Annah suffered from so many normal problems of teenage girls – feeling ugly, un-beautiful, broken and hard and impossible to love, and terrified to care about others in case they let her down. I cried for her, and was so amazed at her tenacity to keep going, and I think of all the narrators, she ultimately has become my favourite.

And I loved the ending. Through all of the horrors of the book (and let me tell you, it does not let up until the last page or so.) it was nice just to take a breath and go you know, it might maybe just about be ok. Ryan isn’t afraid to waft the possibility of a happy ending at you, and then go, no, not yet – let’s put some more high terror in there before any of that mush happens.

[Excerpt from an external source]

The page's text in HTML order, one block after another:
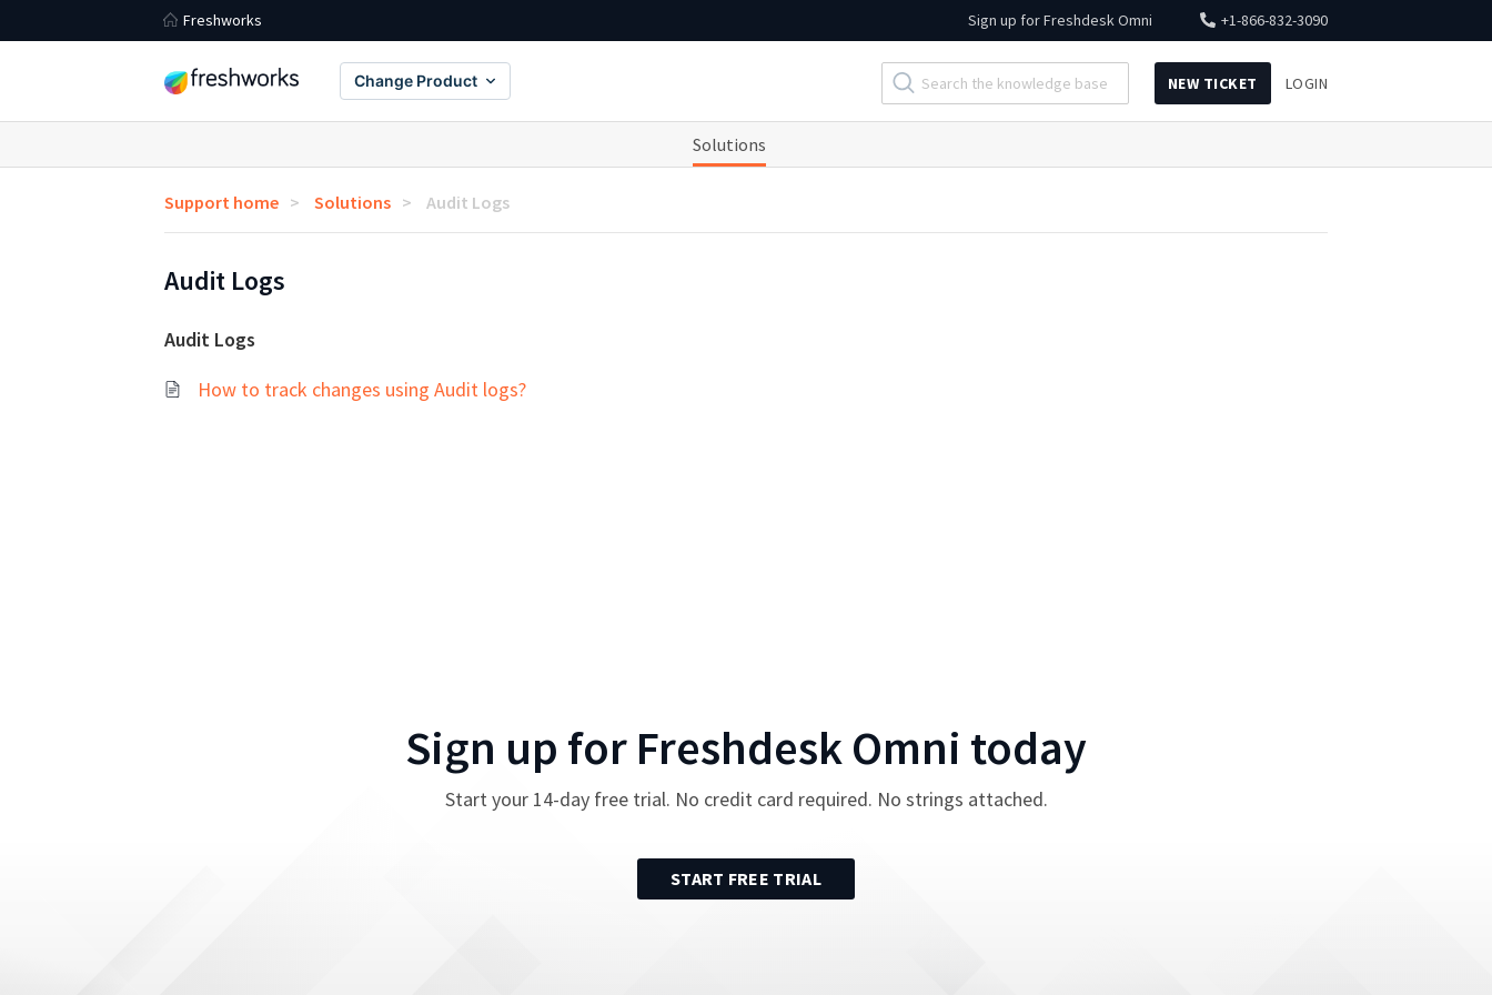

So after all that, it was amazing to finally come to the conclusion (as far as I’m aware) of the series. I think of all the books this was my favourite, but it only became that because of the build-up we’ve had over the previous two books. Without those behind it I don’t think the impact would have been the same. So if you’re looking for a new dystopian series, get going with the first book ‘The Forest of Hands and Teeth’ and if you’re already immersed in the series, go and get hold of ‘The Dark and Hollow Places’ it’s an incredible finale to a truly great series.

1 comment:

  1. I love the way the relationship between Cather and Annah developed. They are two very broken people who think that they can never be loved by anyone. Cather has the virus alive inside of him and Annah has extensive scarring on the left side of her body. These two flaws are what they hate about themselves but make them unique to each other. Throughout the book, they're both trying to tell the other one not to worry about the flaw because they love it but they're having a hard time loving themselves.

    Overall, I really enjoyed the ending of a great trilogy that I've come to love. The ending is so open that it allows the reader to fill in the blank.